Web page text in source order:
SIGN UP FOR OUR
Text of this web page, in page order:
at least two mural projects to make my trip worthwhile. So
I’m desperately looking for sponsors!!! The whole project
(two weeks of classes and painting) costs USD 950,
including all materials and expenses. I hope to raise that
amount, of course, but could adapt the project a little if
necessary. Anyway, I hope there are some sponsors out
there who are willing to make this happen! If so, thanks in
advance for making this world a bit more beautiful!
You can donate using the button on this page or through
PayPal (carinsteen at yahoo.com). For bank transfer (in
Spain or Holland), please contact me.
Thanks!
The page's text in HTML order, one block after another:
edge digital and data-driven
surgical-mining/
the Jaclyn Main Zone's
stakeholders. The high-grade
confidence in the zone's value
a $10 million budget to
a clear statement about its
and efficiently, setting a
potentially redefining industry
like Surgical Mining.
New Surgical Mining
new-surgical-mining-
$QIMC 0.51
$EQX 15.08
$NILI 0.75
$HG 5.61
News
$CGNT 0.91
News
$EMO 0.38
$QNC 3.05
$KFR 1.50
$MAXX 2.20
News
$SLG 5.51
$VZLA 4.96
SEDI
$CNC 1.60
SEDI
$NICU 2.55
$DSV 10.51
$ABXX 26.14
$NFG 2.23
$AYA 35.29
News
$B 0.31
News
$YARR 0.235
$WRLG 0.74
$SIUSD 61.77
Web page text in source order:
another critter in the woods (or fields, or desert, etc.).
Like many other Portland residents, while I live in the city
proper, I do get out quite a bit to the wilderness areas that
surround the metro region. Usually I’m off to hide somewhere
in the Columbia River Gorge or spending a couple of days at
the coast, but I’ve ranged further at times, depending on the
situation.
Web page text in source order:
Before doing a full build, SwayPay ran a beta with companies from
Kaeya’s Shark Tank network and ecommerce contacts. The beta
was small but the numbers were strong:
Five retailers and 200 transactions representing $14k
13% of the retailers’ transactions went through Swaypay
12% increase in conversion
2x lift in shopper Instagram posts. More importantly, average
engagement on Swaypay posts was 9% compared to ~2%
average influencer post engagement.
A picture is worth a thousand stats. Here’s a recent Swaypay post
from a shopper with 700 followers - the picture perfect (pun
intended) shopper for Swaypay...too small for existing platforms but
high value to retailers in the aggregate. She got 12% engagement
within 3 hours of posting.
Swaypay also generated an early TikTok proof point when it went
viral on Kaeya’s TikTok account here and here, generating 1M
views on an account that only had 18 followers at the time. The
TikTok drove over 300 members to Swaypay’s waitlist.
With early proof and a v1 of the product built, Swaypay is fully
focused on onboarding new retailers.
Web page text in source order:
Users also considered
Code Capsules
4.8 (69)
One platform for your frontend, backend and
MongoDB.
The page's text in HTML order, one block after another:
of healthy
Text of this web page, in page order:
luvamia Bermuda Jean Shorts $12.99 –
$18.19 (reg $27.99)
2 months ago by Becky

┄┄┄┄┄┄

#### Aim of the task
Give only the lines from the one holding "there who are" through the one holding "a $10 million budget to", each restated exactly as it appears above.

#### Task response
there who are willing to make this happen! If so, thanks in
advance for making this world a bit more beautiful!
You can donate using the button on this page or through
PayPal (carinsteen at yahoo.com). For bank transfer (in
Spain or Holland), please contact me.
Thanks!
The page's text in HTML order, one block after another:
edge digital and data-driven
surgical-mining/
the Jaclyn Main Zone's
stakeholders. The high-grade
confidence in the zone's value
a $10 million budget to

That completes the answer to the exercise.